Он всегда приветствовал сотрудников. С хореографом Твайлой Тарпом «Стекло» создано в верхней комнате . Он написал 1000 самолетов на крыше с драматургом Дэвидом Генри Хвангом. В 1986 году « Песни из Liquid Days» Glass заигрывал с поп-миром, сочиняя слова, предоставленные певцом Полом Саймоном и другими. В 1990 году он закрыл своеобразный круг « Пассажами», коллекцией, в которой смешаны индийские и западные темы, которую он сочинил с Шанкаром. В 2000 году он работал со своей первой женой, режиссером театра Джо Анн Акалайтис, над книгой Франца Кафки « В колонии для осужденных».

Возможно, его самые доступные работы - это саундтреки к фильмам. Недавно он завершил 20-летнее сотрудничество с режиссером Годфри Реджио в трилогии художественных фильмов «Катси» (фильмы называются «Хопи»: « Коянискаци», « Поваккаци» и « Накойкаци» ).
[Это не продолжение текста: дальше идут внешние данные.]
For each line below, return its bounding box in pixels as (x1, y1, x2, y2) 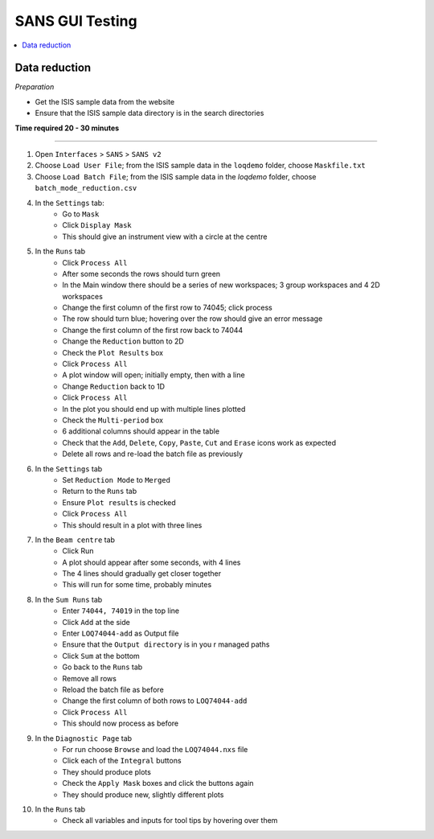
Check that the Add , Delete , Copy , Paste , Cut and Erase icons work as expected (62, 438, 337, 447)
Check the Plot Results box (62, 348, 164, 357)
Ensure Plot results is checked (62, 497, 176, 507)
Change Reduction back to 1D (62, 381, 165, 391)
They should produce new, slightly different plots (62, 789, 224, 800)
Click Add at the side (62, 617, 130, 627)
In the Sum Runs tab (35, 594, 103, 604)
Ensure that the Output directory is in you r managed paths (62, 640, 270, 649)

В них неистовая музыка Гласса сочетается с изображениями влияния урбанизации и технологий на людей и землю. Эррол Моррис назвал «Гласс» документальным фильмом об убийстве Морриса «Тонкая голубая линия» 1988 года «самым важным элементом» фильма. (Гласс также предоставил музыку для нового фильма Морриса « Туман войны» о бывшем министре обороны Роберте С. Макнамаре.)

В то время как Оскар снова ускользнул от Гласса из-за его недавнего саундтрека к «Часам» - по крайней мере с одним критиком, осуждающим партитуру как «запугивающую [и] мелодраматическую» - многие отмечали решающую роль, которую музыка сыграла в фильме. Фактически, Майкл Каннингем, автор « Часов», писал: «В трех повторяющихся заметках Гласс может обнаружить что-то странное восхищение одинаковостью, которое Вулф обнаружил у женщины по имени Кларисса Дэллоуэй, выполняющей поручения обычным летним утром». И есть еще одно сходство. Каннингем говорит: «Последние 30 лет послужили тому, что Гласс перешагнул через край, так же как время перевело Вульфа из заблуждения в опору».

«Это хорошая вещь, когда ты становишься старше», - говорит композитор. «Это дает вам ощущение перспективы, которая является дверью к мудрости. Когда вы думаете - или вам говорят - что вы «будущее музыки», вы, вероятно, нет ».